(Beginning of Records for this task)

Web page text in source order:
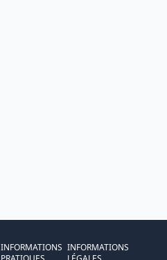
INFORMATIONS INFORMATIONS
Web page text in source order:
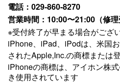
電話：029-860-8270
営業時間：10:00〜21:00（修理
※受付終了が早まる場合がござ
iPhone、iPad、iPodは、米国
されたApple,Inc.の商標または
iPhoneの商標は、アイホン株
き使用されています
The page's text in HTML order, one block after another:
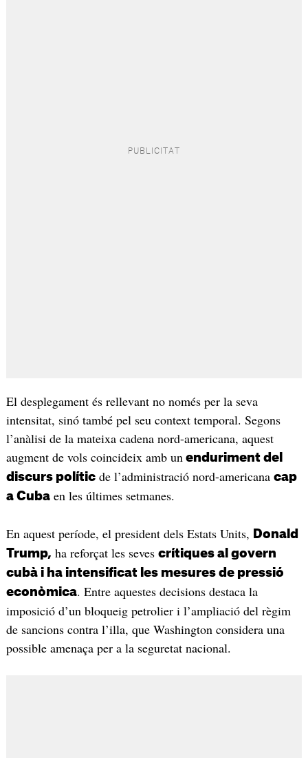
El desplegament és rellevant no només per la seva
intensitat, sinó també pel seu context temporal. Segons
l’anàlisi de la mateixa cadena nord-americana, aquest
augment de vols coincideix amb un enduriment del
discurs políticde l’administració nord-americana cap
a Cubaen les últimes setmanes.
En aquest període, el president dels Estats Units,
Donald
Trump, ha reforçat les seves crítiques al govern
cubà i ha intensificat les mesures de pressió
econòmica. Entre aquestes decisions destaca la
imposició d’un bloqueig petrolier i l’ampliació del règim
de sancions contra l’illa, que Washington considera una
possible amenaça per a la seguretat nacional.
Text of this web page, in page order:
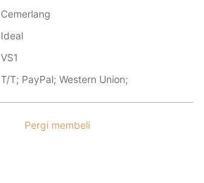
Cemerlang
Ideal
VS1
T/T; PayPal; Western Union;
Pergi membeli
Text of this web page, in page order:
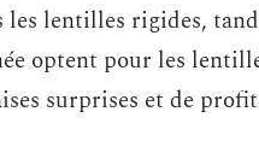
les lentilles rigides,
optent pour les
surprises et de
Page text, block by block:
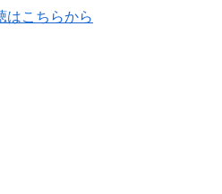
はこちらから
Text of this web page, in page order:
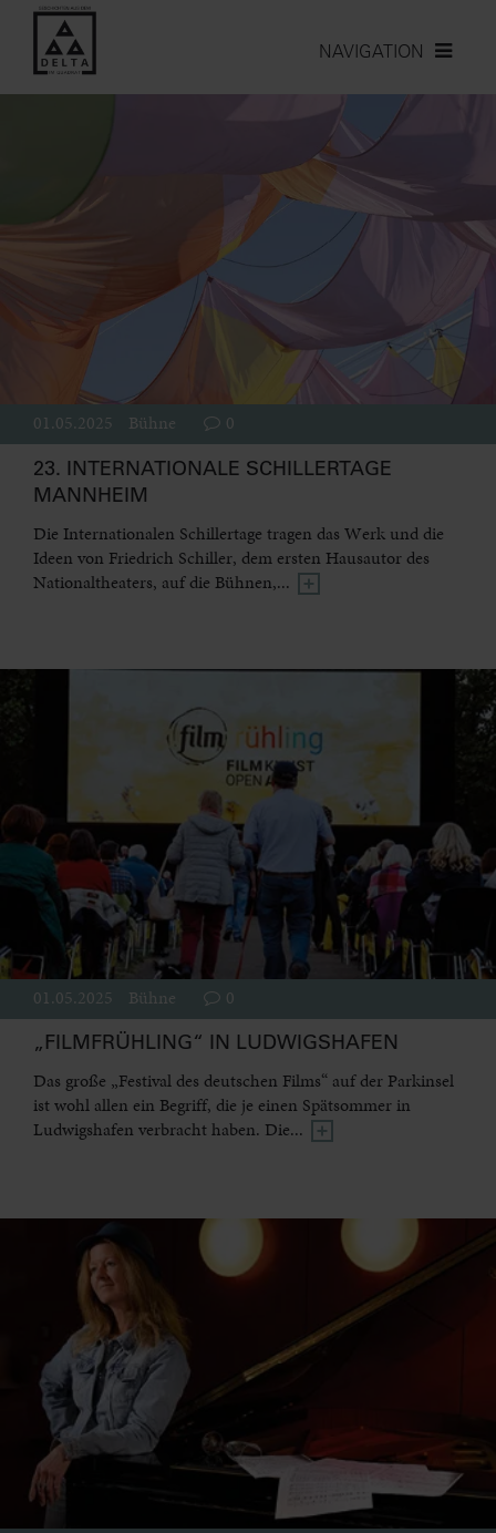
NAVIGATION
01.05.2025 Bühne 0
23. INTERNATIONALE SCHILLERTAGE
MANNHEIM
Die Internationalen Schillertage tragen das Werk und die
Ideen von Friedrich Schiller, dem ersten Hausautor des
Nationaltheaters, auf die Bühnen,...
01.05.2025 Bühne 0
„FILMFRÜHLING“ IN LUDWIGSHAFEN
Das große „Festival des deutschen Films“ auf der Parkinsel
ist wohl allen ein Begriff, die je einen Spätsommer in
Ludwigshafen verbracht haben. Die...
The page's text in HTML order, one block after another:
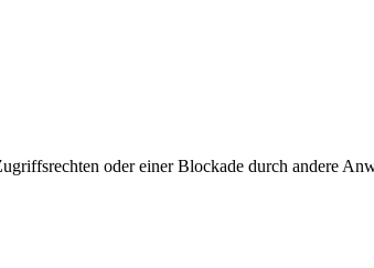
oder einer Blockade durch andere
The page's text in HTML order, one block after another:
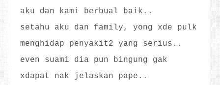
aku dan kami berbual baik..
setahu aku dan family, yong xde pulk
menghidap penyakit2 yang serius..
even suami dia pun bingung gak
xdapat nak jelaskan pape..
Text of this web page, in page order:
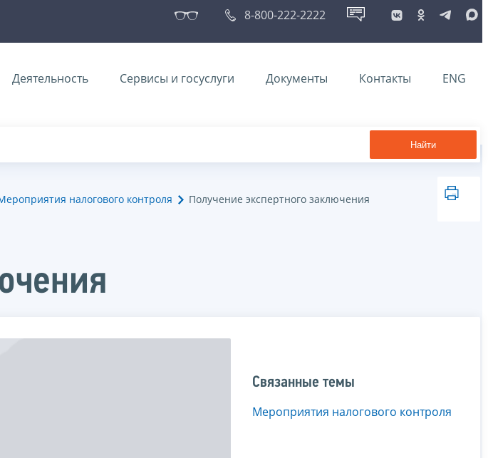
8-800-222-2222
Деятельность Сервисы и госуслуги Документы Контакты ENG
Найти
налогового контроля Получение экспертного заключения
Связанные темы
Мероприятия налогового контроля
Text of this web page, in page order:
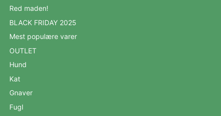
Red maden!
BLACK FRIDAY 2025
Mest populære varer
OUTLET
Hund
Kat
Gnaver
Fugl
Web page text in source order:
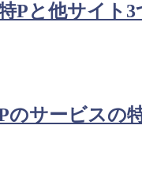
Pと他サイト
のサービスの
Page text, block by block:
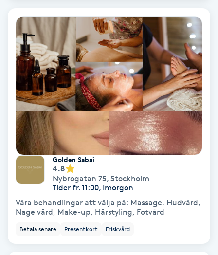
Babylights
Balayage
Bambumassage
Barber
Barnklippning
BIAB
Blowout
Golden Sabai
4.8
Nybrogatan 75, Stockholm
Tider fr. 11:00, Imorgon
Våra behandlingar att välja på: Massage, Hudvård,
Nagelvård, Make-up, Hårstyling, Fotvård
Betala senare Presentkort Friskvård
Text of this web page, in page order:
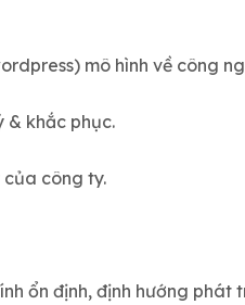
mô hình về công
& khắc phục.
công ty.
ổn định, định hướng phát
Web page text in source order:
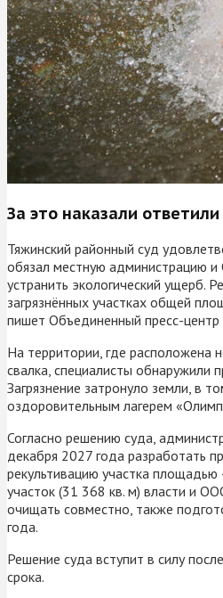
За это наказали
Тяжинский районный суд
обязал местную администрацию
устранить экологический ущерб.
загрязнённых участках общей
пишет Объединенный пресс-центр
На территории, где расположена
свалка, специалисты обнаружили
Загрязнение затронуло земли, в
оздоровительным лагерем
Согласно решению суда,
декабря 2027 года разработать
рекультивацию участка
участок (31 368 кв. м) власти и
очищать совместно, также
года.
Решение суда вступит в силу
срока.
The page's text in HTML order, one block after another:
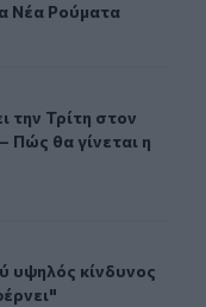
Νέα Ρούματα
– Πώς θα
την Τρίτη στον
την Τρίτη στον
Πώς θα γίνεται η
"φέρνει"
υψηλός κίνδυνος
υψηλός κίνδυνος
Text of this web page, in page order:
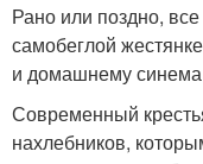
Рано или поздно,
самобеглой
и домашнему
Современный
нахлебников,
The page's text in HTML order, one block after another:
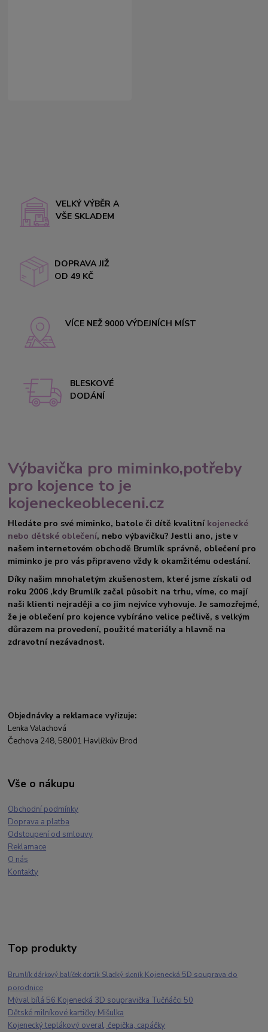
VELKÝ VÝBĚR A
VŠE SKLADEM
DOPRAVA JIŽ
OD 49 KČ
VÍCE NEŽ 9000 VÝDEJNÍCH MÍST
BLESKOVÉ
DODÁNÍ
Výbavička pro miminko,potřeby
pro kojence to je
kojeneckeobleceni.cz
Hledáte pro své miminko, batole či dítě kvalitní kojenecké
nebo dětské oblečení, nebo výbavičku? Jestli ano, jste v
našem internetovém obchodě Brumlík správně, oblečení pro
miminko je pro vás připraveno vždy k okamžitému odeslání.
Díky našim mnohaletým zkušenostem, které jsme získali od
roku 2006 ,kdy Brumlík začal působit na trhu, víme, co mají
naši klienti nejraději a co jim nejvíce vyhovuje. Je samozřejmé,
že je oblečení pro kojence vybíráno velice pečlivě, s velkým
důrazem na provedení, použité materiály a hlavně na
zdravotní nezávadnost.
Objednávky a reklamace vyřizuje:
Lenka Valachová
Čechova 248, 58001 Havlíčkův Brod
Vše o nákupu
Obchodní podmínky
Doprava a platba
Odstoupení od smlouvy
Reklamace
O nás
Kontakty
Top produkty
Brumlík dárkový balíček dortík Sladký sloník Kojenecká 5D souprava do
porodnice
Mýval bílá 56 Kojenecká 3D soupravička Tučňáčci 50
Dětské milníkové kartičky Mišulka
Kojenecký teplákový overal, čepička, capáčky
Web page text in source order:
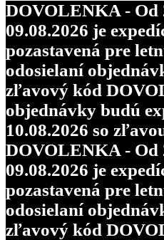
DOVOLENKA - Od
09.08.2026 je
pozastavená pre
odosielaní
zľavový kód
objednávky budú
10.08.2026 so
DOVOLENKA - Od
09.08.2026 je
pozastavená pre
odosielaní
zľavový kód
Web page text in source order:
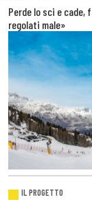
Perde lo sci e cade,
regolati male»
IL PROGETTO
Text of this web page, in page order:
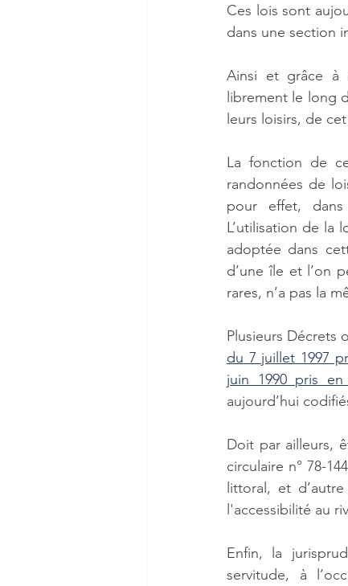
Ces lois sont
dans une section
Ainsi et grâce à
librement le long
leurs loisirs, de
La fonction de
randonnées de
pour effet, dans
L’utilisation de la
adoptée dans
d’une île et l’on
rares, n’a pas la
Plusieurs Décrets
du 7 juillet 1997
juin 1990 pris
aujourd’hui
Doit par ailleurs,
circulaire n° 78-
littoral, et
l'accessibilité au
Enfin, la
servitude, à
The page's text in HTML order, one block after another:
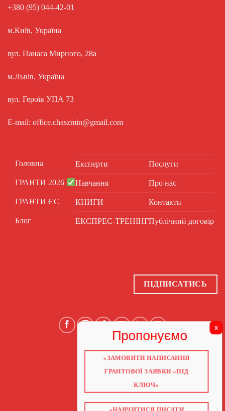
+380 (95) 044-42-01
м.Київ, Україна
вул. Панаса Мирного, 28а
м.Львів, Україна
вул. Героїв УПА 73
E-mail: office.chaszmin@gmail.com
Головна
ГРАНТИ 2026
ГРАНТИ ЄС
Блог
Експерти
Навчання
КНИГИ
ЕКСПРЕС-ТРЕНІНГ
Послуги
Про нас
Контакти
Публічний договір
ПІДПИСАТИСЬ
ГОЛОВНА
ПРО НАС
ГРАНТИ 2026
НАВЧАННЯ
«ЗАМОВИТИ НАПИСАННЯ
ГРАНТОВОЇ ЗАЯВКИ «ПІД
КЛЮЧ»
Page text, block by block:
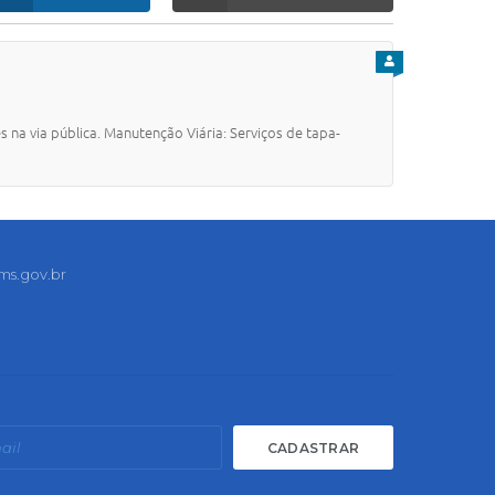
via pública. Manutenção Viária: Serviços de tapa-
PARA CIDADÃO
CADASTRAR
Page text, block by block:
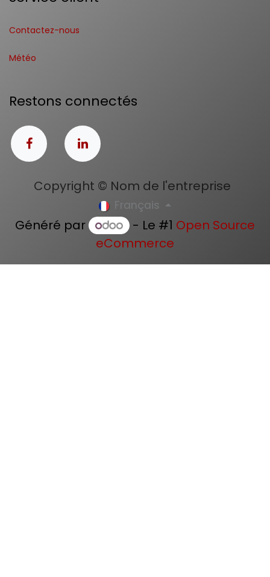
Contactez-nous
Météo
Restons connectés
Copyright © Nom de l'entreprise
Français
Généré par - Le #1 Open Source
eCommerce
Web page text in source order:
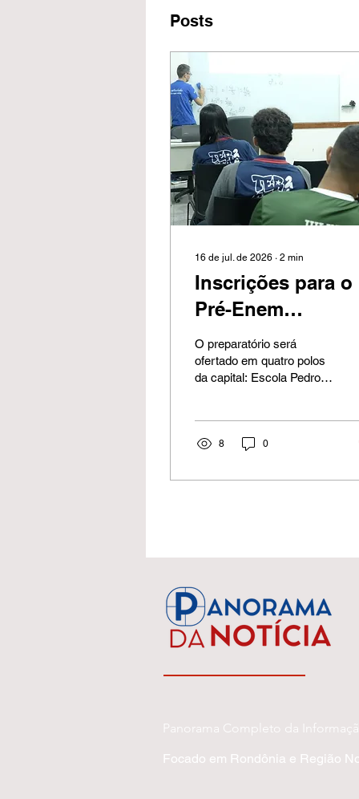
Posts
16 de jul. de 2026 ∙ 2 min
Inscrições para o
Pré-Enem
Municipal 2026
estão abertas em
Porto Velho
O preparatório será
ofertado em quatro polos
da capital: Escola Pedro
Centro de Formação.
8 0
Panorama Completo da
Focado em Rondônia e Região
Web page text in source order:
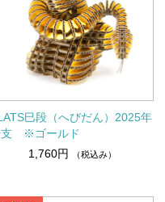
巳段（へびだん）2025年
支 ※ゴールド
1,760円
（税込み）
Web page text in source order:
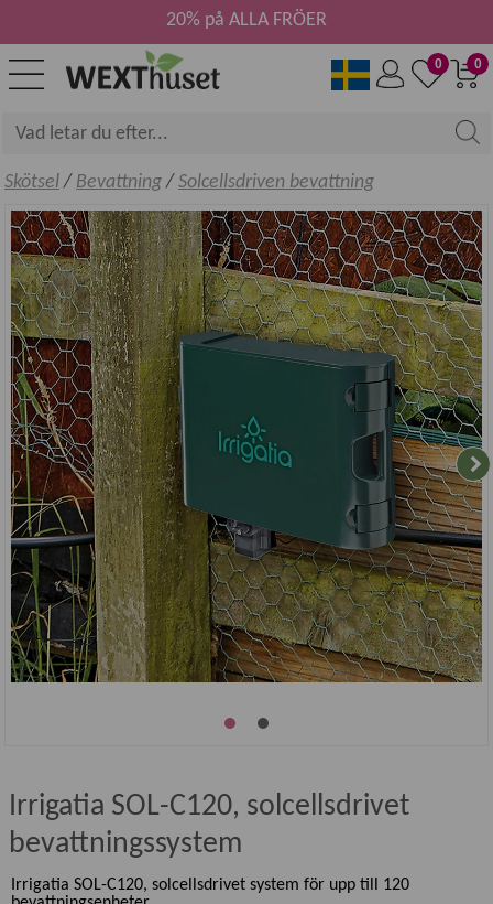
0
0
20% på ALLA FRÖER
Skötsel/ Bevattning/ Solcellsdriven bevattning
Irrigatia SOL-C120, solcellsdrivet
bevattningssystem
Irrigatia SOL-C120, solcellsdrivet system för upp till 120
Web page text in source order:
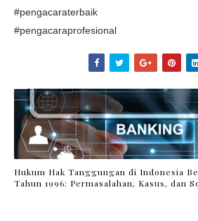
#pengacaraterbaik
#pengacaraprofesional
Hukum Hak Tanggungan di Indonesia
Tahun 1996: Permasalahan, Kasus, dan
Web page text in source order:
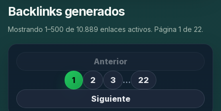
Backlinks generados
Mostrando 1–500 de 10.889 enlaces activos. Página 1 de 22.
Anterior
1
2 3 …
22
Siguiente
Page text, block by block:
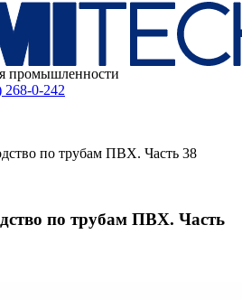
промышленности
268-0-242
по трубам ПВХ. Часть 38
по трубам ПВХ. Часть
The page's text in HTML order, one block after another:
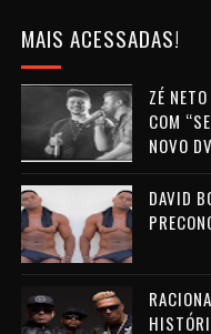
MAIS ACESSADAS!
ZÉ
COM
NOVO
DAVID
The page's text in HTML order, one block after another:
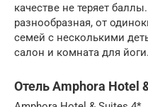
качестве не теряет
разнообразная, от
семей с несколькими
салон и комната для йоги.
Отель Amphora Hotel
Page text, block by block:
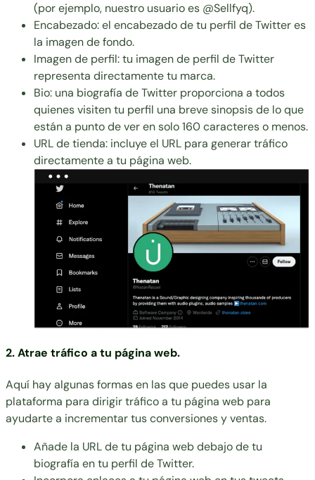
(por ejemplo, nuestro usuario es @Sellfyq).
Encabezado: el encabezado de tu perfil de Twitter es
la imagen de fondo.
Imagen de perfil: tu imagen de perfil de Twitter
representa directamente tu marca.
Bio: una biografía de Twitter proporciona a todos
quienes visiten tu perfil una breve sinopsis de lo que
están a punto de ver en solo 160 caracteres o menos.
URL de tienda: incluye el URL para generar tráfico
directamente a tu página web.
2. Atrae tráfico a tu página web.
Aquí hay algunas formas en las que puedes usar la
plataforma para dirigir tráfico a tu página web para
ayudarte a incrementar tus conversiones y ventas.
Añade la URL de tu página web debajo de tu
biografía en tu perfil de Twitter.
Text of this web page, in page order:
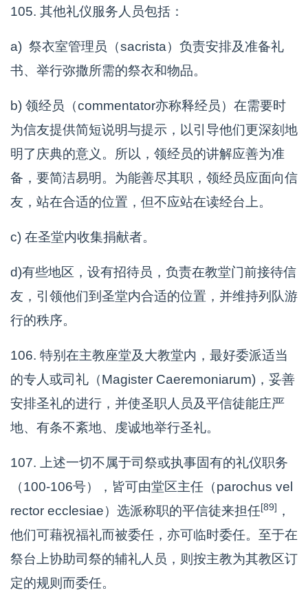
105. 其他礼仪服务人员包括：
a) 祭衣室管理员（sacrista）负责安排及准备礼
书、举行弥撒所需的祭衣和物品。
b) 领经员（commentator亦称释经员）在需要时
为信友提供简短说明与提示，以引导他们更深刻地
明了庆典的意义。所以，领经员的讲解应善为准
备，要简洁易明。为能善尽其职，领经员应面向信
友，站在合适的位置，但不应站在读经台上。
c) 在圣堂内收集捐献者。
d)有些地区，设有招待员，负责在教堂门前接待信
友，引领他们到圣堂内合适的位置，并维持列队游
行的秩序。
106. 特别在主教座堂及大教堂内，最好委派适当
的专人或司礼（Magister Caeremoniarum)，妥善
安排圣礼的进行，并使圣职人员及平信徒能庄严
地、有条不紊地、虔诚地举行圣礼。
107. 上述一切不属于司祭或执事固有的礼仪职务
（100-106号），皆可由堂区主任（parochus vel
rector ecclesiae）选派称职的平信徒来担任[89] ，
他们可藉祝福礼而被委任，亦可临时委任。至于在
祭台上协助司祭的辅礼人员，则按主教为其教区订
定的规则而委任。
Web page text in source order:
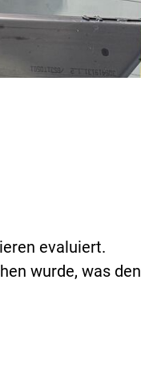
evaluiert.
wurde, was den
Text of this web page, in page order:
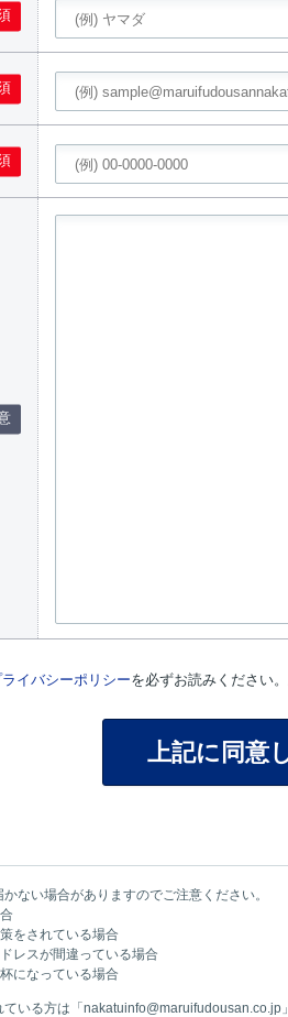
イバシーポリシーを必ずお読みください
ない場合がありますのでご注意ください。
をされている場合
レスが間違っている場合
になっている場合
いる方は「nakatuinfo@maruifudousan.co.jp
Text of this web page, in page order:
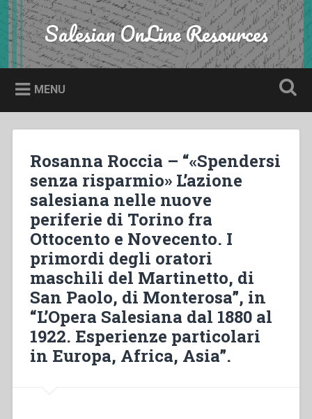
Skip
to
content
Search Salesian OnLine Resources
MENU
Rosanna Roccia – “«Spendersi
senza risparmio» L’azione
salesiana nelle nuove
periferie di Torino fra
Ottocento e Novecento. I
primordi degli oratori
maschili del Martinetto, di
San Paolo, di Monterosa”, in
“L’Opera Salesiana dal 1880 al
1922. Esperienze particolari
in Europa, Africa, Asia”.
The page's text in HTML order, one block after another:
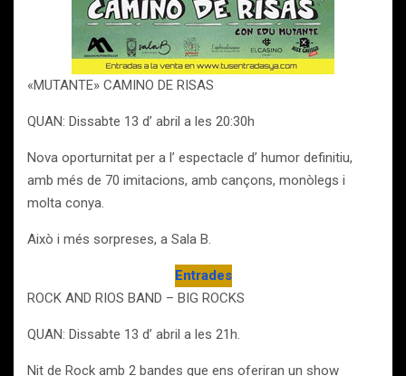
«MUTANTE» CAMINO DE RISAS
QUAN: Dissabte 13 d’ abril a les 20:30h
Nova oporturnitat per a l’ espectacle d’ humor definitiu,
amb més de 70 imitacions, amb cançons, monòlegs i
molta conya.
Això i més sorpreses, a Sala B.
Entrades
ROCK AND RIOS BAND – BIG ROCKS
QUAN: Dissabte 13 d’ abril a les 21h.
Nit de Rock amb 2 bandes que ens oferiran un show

(End of Records for this task)

From the entries above, copy each line holding "налогового".

Finished exercise:
налогового контроля Получение экспертного заключения
Мероприятия налогового контроля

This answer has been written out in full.